Figure 1. Secondary analyses of fluorescence vs time plots resulting from the clotting of plasma in the presence of a thrombin specific substrate.

Maximum slopes (dF/dT) of each progress curves at 25, 30, 35 and 40°C were estimated for the reactions in defibrinated plasma (Hemker et al., figure 1, left frame) and nondefibrinated plasma (Hemker et al., figure 1, middle frame). Solid lines represent uncorrected dF/dT values, dotted lines represent dF/dT values corrected for the effect of temperature on fluorogenic substrate hydrolysis, using our estimate of the temperature dependence of thrombin hydrolysis of the synthetic substrate Spectrozyme TH. (♦) defibrinated plasma; (▴) plasma with fibrinogen.

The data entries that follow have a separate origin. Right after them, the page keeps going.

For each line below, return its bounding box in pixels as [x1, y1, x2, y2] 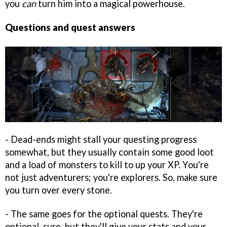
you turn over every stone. [5, 184, 112, 196]
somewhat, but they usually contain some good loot [5, 146, 214, 158]
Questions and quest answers [5, 21, 135, 33]
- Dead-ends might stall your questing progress [5, 133, 197, 145]
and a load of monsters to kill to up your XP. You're [5, 159, 209, 170]
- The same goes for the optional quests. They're [5, 208, 203, 219]
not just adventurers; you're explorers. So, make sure [5, 171, 217, 183]

To address this issue we have measured the temperature dependence between 25 and 40 °C of thrombin hydrolysis of the synthetic substrate Spectrozyme TH (American Diagnostica Inc) and have used that value (~ 40% change in rate per 5 °C change in temperature) to correct maximum slope values extracted from the presented time courses so that they reflect only the amount of thrombin present. These corrected data (dashed lines) are also presented in Figure 1. Two observations can be made here: at any given temperature, the maximum level of thrombin achieved is greater in the presence of fibrinogen/fibrin; and maximum thrombin levels in the two reaction systems (± fibrinogen/fibrin) actually decrease uniformly and in parallel with increasing temperature. The same trends are apparent in the presence of platelets (not shown). These trends are not consistent with the hypothesis that the onset of fibrin formation represents a transitional point between two qualitatively different reaction milieus.